Start of DATASET CONTENT

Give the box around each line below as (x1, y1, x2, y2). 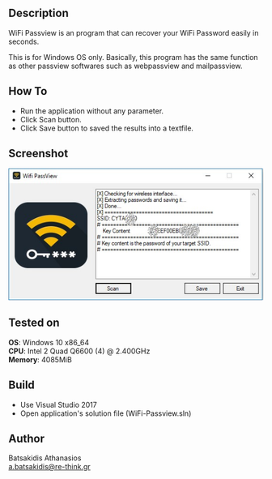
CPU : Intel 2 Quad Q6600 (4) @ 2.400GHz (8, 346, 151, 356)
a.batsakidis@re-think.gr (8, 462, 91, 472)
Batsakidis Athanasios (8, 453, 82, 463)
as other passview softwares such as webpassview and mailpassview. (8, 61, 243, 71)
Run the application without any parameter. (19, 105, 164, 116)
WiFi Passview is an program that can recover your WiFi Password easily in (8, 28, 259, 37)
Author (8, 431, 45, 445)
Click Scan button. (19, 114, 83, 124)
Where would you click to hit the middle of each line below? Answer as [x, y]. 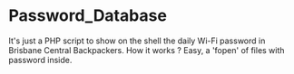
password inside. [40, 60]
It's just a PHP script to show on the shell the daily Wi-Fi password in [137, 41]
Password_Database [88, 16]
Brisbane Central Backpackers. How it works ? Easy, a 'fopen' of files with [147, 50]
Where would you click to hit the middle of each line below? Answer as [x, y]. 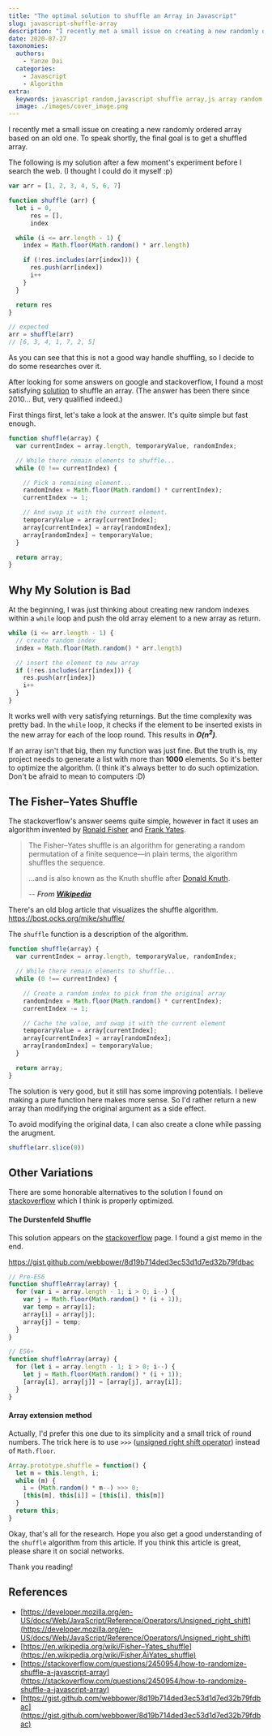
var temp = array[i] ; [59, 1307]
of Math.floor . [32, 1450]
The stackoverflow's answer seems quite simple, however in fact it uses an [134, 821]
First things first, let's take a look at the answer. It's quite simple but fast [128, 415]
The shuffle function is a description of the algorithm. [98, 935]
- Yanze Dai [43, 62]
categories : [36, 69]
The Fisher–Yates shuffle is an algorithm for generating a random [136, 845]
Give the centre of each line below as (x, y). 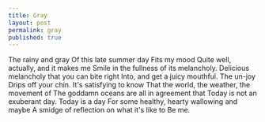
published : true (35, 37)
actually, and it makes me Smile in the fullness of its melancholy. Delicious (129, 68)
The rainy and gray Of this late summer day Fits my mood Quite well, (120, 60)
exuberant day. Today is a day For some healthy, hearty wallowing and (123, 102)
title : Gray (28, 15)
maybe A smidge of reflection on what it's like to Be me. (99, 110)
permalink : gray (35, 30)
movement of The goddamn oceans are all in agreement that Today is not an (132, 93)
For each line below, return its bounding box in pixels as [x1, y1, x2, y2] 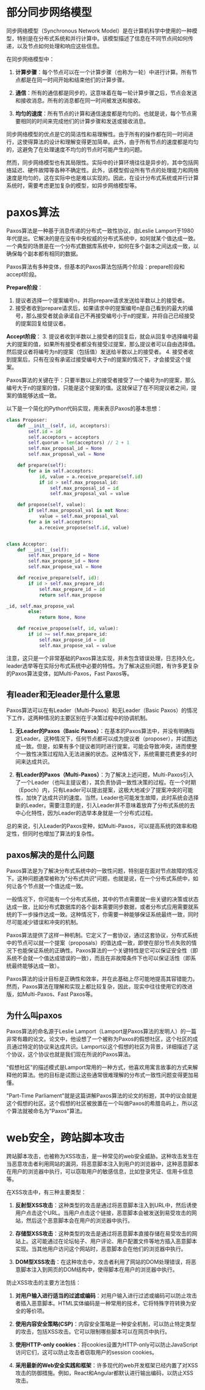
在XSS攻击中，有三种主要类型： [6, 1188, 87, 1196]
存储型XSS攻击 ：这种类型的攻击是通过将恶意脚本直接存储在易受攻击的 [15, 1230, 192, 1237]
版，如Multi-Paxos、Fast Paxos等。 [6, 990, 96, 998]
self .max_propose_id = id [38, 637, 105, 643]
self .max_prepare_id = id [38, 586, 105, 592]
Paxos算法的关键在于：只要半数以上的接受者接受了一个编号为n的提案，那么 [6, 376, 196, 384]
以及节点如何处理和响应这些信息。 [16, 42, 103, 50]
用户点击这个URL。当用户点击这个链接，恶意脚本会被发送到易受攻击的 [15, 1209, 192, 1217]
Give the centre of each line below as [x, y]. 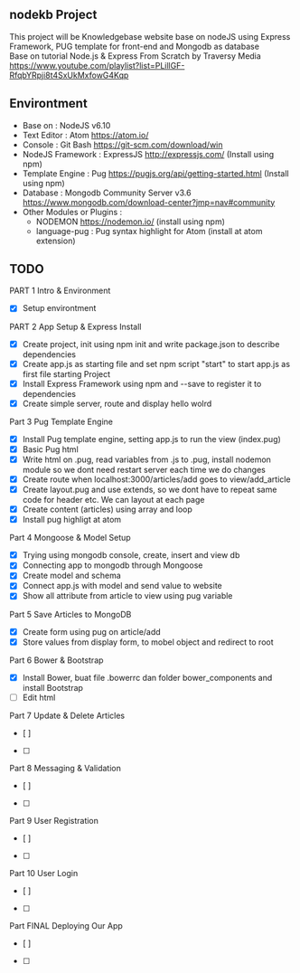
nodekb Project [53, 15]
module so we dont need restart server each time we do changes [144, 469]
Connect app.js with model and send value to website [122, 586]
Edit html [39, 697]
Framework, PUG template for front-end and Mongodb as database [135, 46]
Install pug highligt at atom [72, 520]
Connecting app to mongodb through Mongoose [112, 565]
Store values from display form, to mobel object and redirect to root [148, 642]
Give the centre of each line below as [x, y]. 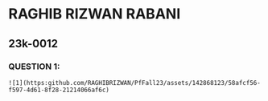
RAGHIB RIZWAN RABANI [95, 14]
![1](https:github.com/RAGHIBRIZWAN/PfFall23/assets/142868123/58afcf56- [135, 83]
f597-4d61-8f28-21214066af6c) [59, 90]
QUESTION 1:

End of DATASET CONTENT
Start of DATASET CONTENT

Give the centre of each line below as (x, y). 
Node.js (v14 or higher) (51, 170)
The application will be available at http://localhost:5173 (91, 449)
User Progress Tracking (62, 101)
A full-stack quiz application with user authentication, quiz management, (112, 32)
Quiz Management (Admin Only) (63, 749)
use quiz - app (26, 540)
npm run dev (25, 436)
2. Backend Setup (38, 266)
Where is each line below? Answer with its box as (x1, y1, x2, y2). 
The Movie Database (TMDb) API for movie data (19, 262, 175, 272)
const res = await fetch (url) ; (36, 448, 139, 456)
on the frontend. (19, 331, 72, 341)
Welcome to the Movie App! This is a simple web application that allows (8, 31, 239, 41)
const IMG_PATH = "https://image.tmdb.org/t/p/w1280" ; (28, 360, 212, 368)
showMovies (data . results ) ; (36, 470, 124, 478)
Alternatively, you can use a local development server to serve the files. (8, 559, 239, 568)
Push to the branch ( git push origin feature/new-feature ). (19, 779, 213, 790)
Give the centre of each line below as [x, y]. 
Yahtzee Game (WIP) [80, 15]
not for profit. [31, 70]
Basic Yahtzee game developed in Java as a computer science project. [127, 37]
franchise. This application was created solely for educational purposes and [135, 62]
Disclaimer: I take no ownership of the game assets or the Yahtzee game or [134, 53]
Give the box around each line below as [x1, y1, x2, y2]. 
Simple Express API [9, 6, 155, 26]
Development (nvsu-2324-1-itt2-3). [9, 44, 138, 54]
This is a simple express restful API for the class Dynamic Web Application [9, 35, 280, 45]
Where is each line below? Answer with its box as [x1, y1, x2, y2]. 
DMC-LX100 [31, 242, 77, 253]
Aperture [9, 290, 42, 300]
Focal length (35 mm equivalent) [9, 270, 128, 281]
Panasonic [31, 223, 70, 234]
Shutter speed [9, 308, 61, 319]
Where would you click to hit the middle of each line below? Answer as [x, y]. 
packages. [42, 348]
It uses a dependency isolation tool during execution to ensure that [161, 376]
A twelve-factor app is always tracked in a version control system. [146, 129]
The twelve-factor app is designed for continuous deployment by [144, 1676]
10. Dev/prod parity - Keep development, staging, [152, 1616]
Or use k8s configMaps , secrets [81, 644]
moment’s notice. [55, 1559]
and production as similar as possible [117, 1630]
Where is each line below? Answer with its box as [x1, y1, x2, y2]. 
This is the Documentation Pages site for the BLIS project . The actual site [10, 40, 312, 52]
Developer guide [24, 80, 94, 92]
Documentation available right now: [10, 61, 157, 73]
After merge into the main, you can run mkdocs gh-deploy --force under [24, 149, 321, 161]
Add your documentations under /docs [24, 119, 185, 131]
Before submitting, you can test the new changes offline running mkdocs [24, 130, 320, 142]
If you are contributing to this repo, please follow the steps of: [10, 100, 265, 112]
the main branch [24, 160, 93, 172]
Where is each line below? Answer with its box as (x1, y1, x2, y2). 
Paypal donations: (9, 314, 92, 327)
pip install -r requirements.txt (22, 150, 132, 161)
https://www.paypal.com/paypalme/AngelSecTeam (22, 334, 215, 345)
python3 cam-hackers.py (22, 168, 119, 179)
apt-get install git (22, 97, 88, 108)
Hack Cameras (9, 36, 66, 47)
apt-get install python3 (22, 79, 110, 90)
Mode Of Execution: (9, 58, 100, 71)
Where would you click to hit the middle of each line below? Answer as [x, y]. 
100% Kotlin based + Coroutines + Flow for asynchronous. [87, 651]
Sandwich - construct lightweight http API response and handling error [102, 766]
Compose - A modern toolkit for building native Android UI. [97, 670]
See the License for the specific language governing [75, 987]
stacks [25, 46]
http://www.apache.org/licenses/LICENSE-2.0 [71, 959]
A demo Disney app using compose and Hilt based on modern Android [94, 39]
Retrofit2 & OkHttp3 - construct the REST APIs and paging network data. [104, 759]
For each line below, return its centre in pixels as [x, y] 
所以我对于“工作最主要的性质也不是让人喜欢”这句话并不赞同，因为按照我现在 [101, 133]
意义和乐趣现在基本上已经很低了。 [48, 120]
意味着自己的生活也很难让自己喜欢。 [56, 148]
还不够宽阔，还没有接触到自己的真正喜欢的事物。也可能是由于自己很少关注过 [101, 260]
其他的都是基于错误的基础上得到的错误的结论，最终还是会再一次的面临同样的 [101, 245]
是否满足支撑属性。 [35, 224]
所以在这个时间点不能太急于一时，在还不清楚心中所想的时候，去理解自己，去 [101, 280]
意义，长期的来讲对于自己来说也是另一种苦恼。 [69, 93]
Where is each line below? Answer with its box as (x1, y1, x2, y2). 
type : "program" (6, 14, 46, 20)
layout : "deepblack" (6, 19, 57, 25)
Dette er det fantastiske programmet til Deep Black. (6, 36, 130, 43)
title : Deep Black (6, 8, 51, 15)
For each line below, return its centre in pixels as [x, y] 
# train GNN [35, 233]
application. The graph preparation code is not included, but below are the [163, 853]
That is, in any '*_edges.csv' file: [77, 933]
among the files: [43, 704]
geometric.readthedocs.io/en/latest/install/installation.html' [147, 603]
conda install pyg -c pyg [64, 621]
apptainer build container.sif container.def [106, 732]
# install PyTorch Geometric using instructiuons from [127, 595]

End of DATASET CONTENT

:: ASSIGNMENT ::
Pick out the lines above that hold the string "algorithm" and show them.

:: RESPONSE ::
The shuffle function is a description of the algorithm. [98, 935]
The Fisher–Yates shuffle is an algorithm for generating a random [136, 845]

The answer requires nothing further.